14/04/2026
When parenting feels heavy, we often lean into logic or discipline to find our way out. But some research suggests that laughter does more than just lighten the mood—it actually shifts our brain chemistry.
Why humour helps:
• Lowers Stress: Shared laughter can reduce cortisol (the stress hormone) in both you and your child.
• Builds Safety: Humour signals to a child’s nervous system that they are safe and loved, even in moments of friction.
• Encourages Cooperation: It is much harder to maintain a "power imbalance" when you are both giggling.
A gentle reminder: You don’t have to be a comedian.

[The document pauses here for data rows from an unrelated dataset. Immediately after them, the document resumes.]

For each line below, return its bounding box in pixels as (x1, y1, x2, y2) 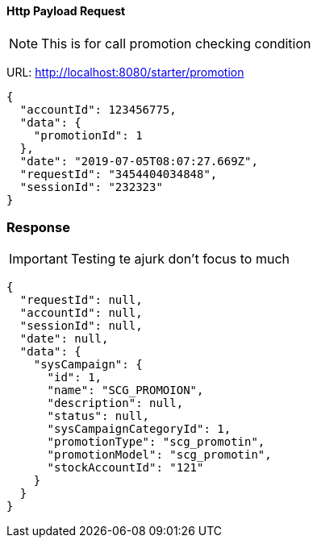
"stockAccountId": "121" (47, 461, 204, 475)
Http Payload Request (6, 4, 126, 18)
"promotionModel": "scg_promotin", (47, 448, 272, 462)
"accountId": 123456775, (19, 102, 177, 116)
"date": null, (19, 332, 109, 346)
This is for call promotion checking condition (41, 35, 311, 52)
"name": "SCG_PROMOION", (47, 384, 204, 397)
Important (9, 251, 68, 268)
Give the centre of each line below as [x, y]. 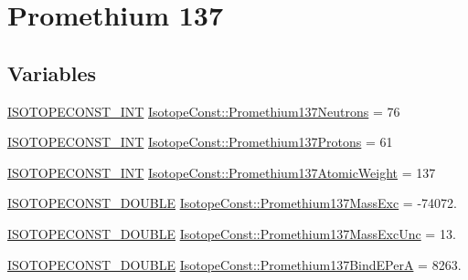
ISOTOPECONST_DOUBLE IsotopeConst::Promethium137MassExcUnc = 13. [232, 233]
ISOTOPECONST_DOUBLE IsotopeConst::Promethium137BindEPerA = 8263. [234, 264]
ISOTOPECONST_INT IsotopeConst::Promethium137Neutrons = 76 [204, 111]
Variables [52, 73]
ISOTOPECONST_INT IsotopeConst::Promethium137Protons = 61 [200, 142]
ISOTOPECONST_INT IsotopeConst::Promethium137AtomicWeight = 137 [222, 172]
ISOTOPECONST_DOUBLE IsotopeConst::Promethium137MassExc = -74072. [232, 203]
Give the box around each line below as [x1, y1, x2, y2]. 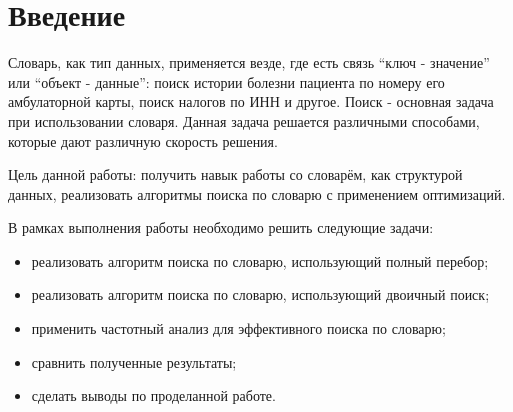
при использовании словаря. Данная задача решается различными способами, [8, 110, 480, 131]
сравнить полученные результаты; [31, 351, 237, 372]
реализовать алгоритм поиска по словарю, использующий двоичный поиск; [31, 284, 490, 305]
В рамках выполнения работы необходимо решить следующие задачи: [8, 217, 434, 238]
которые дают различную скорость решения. [8, 130, 278, 151]
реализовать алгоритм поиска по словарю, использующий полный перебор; [31, 250, 489, 271]
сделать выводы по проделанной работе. [31, 385, 276, 406]
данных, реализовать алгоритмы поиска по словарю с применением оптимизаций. [8, 183, 506, 204]
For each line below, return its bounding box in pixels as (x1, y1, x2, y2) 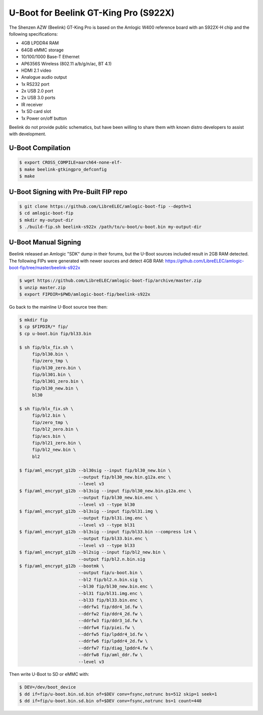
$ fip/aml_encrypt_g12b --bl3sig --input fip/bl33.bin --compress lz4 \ (19, 529, 197, 535)
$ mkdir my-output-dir (19, 217, 74, 223)
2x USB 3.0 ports (21, 95, 56, 101)
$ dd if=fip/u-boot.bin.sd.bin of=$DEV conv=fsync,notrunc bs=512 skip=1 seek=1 (19, 691, 217, 697)
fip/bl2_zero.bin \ (32, 426, 79, 432)
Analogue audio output (21, 74, 67, 80)
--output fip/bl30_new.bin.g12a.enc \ (78, 474, 171, 480)
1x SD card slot (21, 108, 51, 114)
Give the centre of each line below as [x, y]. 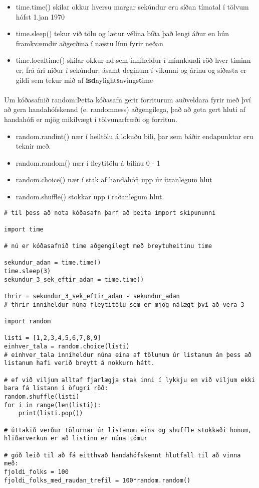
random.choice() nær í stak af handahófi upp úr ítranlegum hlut [114, 179]
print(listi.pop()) [51, 413]
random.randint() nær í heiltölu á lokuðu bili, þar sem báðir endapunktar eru [135, 136]
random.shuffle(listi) [42, 396]
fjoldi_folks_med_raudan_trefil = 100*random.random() [97, 480]
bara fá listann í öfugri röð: [56, 388]
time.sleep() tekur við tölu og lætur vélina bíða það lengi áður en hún [122, 33]
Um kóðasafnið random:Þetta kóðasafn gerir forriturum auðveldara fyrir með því [127, 99]

Sometimes, just a silly face or a playful word is enough to turn a "problem" into a "signpost" toward a solution.
For an older age-range of 13-17:
Humour helps parents connect with teens by reducing tension, humanizing the adult, and opening doors to sensitive topics. Hunour can significantly reduce the perceived power imbalance between adults and teens. It is important that it is authentic and not contrived. Poorly timed or unamusing humour can backfire.
We wish you a bit of humour to help bridge a gap today. 🩷
References:
A. Baldassarre, “Adult therapist in the adolescents group,” Jan. 2004.

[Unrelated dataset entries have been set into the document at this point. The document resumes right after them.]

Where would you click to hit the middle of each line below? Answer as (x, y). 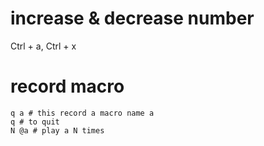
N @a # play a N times (57, 130)
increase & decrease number (132, 18)
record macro (67, 86)
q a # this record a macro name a (82, 113)
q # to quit (35, 122)
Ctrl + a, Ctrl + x (43, 46)
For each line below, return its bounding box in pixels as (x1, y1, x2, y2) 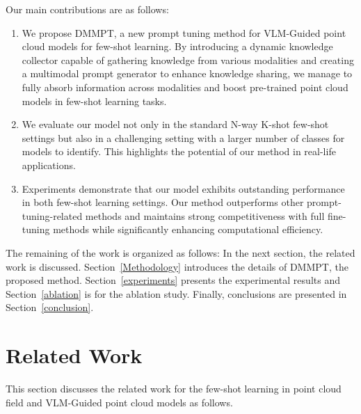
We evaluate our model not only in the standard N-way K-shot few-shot (22, 117, 329, 132)
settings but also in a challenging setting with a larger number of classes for (22, 130, 345, 145)
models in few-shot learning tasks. (22, 93, 167, 108)
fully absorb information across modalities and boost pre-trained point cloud (22, 79, 348, 94)
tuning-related (22, 208, 83, 223)
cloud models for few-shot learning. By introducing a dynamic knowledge (22, 39, 333, 54)
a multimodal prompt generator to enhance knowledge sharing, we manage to (22, 66, 353, 81)
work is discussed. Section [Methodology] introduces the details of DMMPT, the (6, 259, 348, 273)
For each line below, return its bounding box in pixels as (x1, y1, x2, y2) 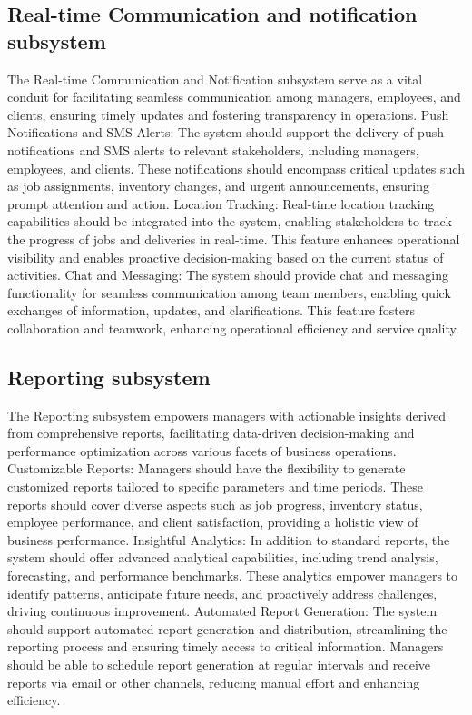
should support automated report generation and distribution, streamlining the (7, 619, 447, 638)
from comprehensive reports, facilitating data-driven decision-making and (7, 423, 415, 442)
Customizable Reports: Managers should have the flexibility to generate (7, 459, 406, 478)
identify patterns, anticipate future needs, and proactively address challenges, (7, 583, 438, 602)
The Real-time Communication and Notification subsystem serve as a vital (7, 69, 423, 88)
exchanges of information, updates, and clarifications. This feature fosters (7, 301, 416, 320)
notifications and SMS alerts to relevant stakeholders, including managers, (7, 140, 419, 159)
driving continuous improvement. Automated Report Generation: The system (7, 601, 438, 621)

A. Blackmore, “TO JOKE OR NOT TO JOKE – some upper-secondary school students’ perceptions and experiences of humour in the classroom.,” Jan. 2011.
K. Qin and F. Beauchemin, “‘I Can Go Slapsticks’: Humor as Humanizing Pedagogy for Science Instruction With Multilingual Adolescent Immigrant Learners,” Literacy Research: Theory, Method, And Practice, vol. 71, no. 1, pp. 304–322, Aug. 2022, doi: 10.1177/23813377221114766.